Foto: Taufiequrachman Ruki, Indriyanto Seno Adji, Johan Budi Sapto Prabowo.
Profil Tiga 'Pendekar' Antikorupsi Pilihan Jokowi
Jakarta
Presiden Joko Widodo telah mengeluarkan Peraturan Pengganti Perundang-undangan (Perppu) pengangkatan tiga pimpinan sementara Komisi Pemberantasan Korupsi (KPK). Ketiganya menggantikan Abraham Samad dan Bambang Widjojanto yang dinonaktifkan akibat status tersangka.
Mereka adalah Mantan Ketua KPK pertama Taufiequrachman Ruki, Akademisi Universitas Indonesia Indriyanto Seno Adji, dan Deputi Pencegahan KPK Johan Budi Sapto Prabowo.
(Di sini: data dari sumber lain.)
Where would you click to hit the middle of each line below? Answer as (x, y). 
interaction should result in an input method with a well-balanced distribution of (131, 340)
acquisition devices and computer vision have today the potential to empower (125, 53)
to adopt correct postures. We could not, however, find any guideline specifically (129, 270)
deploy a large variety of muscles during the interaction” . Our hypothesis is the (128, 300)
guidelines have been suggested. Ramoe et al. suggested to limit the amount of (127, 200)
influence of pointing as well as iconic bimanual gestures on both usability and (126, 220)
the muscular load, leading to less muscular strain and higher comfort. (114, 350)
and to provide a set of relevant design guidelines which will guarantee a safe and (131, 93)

Ketiganya dilantik pagi tadi, Jumat (20/2).
Tak semua mungkin mengenal seluruh dari tiga nama yang dipilih Jokowi.
Berikut, profil tiga orang yang bakal memperkuat lembaga antirasuah itu.
1. Taufiequrachman Ruki
Taufiequrachman diketahui sebagai seorang mantan polisi berpangkat Irjen Pol. Dia lahir di Rangkasbitung 18 Mei 1946. Lulusan sarjana hukum Universitas 17 Agustus 1945 itu lulus dari Akademi Kepolisian (Akpol) pada 1971.
Sebelum lulus dari Akpol, pada 1970 ia pernah menjadi Komandan Peleton Taruna Akpol. Dia juga sempat menjadi Kepala Kepolisian Sektor Kelari Polres Karawang pada 1974-1975. Yang kemudian menjabat sebagai Sekretaris Direktorat Lalu Lintas polda Jabar pada 1992.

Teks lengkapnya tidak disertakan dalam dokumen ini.